Authors: Peter Cawdron
The alien never responded.
Sitting there, she could feel a pulse running through the limp frond resting on her leg. Unlike a human heart, the alien creature pulsated like the chatter and stutter of a water pipe with air in the line.
Bower sat there by the door, peering down the road, hoping, almost willing for Elvis to appear, while dreading the awful implications of a violent gunshot breaking the still of night.
What would the alien do if it heard a gunshot close by? Bower had already picked out her escape route, a dark alley leading away from the factory on the other side of the back road. She wasn’t sure if it was heading west, but if they were sprung she figured she needed to get some distance between her and the soldiers around the factory. Anywhere that led away from the guardhouse on the main street seemed like a good idea. What would this interstellar creature do if it saw her running from the factory? Would it follow?
Minutes seemed like hours.
After an age, Bower noticed the sky lightening ever so slightly. What had been a deep Prussian blue, a skyline as dark as coal, slowly warmed. Stars began to fade. The sky on the horizon revealed a growing sense of color pushing back the black of night. There was still an hour or so before dawn broke, but Bower’s heart sank. She was alone. It was time to go.
Turning to the creature, Bower’s heart broke as she said, “Green light.”
To her surprise, the alien seemed lethargic. The creature registered her words, but it took time for it to respond and stiffen its spiky tentacle-like legs. Could Stella have been asleep? Thinking about it, she realized every animal on Earth slept at some point, some of them had a shallow sleep, but they still had a distinct, cyclical metabolic change regardless. Some, like dolphins, had the ability to shut down one hemisphere of their brains at a time in a bizarre form of half-sleep, but every animal slept, recharging its neural batteries. And yet, Bower reasoned, she could be reading her own exhaustion into the creature’s behavior. Perhaps the alien was lost in thought. As for her, she’d have loved nothing more than to curl up in a soft bed. The thought of running madly for her life was daunting, but it had to be done.
She got to her feet, leaving the gun on the floor, and began heaving the door to one side. When she turned to grab the revolver it was gone. She looked up and saw the creature holding the gun by the barrel, a tentacle wrapped around the shiny steel. Bower reached out and took the gun cautiously from the alien.
“Green light,” she repeated softly. She knew this was the command the creature had been waiting for, but even it seemed reluctant, as though it too were longing for Elvis to return.
What would happen to them on the run? How far would she get through this gun-ravaged city? Once people started moving around, how far could she go with an alien following her? Should she hide? Elvis said not to hide, but her instinct told her she should crawl into some dark hole. Who should she trust? Her judgment or his?

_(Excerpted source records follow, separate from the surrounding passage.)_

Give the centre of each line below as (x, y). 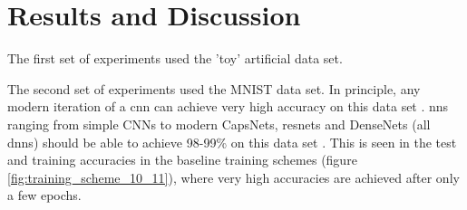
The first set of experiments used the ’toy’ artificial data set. (175, 58)
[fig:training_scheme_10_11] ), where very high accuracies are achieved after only (233, 177)
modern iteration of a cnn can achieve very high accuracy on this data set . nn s (228, 106)
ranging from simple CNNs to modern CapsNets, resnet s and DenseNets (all (219, 124)
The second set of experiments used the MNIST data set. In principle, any (214, 88)
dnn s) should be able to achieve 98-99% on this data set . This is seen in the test (232, 142)
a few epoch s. (44, 195)
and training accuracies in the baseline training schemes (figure (182, 160)

And Stella, the alien had trusted her, but what did Bower have to repay that trust? They would have been better off being on the move several hours ago, putting more distance between them and the rebels. Would the creature realize that and feel betrayed? Elvis hadn’t returned. She had to strike out on her own with Stella, with just one bullet to protect them, with just one bullet to attract hordes of rebel soldiers. Bower wanted to say she was sorry, to apologize to the alien in advance, but the creature would have had no idea what she was talking about.
As Bower moved out of the doorway and into the shadow of a large wooden crate, she saw a covered truck pull up at the end of the road with its lights off. Her heart leaped. Elvis climbed out of the cab and opened the back of the truck.

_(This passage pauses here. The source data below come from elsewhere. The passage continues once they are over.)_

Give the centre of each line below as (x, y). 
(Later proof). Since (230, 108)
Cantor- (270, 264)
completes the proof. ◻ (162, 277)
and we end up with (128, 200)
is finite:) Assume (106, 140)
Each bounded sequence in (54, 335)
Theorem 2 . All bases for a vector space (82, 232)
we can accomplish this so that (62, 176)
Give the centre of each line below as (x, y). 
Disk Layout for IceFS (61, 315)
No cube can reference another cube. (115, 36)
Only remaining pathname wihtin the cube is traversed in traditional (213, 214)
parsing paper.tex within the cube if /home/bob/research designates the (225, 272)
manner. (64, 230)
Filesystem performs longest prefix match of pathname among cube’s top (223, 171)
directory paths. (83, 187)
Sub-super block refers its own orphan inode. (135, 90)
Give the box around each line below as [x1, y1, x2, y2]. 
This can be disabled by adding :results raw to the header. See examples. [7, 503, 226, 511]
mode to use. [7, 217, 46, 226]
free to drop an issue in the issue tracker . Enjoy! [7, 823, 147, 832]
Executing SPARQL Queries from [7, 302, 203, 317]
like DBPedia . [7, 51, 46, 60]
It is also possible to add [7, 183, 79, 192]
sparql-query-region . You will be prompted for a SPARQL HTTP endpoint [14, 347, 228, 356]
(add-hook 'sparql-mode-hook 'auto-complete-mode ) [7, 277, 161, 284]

“Green light,” she said softly to Stella, beckoning the creature outside.
Multiple alien fronds picked up the door, manipulating it as the creature passed through the doorway, leaving the door leaning in place behind it. At a glance, it would look like the door was still closed. Clever girl, thought Bower.
Bower peered around the side of the crate, looking to see if anyone was further along the back road. Once she was sure no one was watching, she darted down the rough gravel road. Stella kept pace beside her, rolling forward on her spindle-like legs. The alien creature moved swiftly and silently beside her. Bower got the impression Stella could have easily outpaced her, but the alien remained at her side over the hundred yards or so it took to reach the truck.
Elvis was standing in the open back of the truck, waving with his hands, urging them on. The alien sprang up, landing in the cargo deck. Elvis began pulling down a canvas cover to hide her from view when Bower climbed up as well.
“You don’t want to ride up front?”
“No,” she replied, struggling to catch her breath. “I need to be with her. To let her know everything’s going to be OK. As scared as we are of her, I suspect she’s more terrified of us. She needs someone with her.”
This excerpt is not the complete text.